Re: [RFC PATCH v3 00/16] Core scheduling v3

From: Peter Zijlstra
Date: Wed Aug 28 2019 - 12:01:50 EST


On Wed, Aug 28, 2019 at 11:30:34AM -0400, Phil Auld wrote:
> On Tue, Aug 27, 2019 at 11:50:35PM +0200 Peter Zijlstra wrote:

> > And given MDS, I'm still not entirely convinced it all makes sense. If
> > it were just L1TF, then yes, but now...
>
> I was thinking MDS is really the reason for this. L1TF has mitigations but
> the only current mitigation for MDS for smt is ... nosmt.

L1TF has no known mitigation that is SMT safe. The moment you have
something in your L1, the other sibling can read it using L1TF.

The nice thing about L1TF is that only (malicious) guests can exploit
it, and therefore the synchronizatin context is VMM. And it so happens
that VMEXITs are 'rare' (and already expensive and thus lots of effort
has already gone into avoiding them).

If you don't use VMs, you're good and SMT is not a problem.
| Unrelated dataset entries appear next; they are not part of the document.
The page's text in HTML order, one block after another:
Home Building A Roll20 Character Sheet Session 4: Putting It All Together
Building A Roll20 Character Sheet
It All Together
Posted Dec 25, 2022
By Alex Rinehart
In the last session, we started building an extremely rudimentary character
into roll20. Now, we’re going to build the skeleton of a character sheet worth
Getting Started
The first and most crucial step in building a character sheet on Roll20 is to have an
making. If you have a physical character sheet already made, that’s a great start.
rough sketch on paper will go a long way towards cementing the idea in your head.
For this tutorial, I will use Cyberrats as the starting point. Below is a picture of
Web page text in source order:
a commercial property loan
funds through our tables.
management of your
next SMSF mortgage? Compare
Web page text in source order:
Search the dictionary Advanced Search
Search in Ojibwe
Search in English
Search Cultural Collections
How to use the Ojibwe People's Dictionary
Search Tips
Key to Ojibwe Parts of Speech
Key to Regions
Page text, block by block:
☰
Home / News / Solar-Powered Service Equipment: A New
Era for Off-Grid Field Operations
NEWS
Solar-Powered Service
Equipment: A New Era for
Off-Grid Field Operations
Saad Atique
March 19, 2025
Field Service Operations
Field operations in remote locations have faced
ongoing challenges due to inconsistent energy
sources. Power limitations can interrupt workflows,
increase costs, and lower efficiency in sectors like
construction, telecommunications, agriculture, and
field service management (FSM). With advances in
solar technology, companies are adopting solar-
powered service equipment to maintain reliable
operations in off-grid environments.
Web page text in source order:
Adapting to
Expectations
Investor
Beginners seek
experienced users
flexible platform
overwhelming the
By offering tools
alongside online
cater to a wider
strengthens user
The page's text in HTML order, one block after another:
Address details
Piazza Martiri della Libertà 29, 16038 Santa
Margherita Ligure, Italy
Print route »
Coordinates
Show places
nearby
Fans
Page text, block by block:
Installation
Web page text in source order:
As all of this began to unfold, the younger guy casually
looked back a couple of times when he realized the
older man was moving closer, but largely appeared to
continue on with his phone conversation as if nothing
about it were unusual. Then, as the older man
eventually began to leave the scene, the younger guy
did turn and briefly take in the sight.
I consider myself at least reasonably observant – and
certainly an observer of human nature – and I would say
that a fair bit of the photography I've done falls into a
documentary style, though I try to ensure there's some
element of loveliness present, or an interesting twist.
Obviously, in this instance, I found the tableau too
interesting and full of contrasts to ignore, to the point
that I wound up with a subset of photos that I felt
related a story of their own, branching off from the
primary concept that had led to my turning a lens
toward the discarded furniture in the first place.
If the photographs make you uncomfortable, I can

If you do use VMs (and do/can not trust them), _then_ you need
core-scheduling; and in that case, the implementation under discussion
misses things like synchronization on VMEXITs due to interrupts and
things like that.

But under the assumption that VMs don't generate high scheduling rates,
it can work.

> The current core scheduler implementation, I believe, still has (theoretical?)
> holes involving interrupts, once/if those are closed it may be even less
> attractive.

No; so MDS leaks anything the other sibling (currently) does, this makes
_any_ privilidge boundary a synchronization context.

Worse still, the exploit doesn't require a VM at all, any other task can
get to it.

That means you get to sync the siblings on lovely things like system
call entry and exit, along with VMM and anything else that one would
consider a privilidge boundary. Now, system calls are not rare, they
are really quite common in fact. Trying to sync up siblings at the rate
of system calls is utter madness.

So under MDS, SMT is completely hosed. If you use VMs exclusively, then
it _might_ work because a 'pure' host doesn't schedule that often
(maybe, same assumption as for L1TF).

Now, there have been proposals of moving the privilidge boundary further
into the kernel. Just like PTI exposes the entry stack and code to
Meltdown, the thinking is, lets expose more. By moving the priv boundary
the hope is that we can do lots of common system calls without having to
sync up -- lots of details are 'pending'.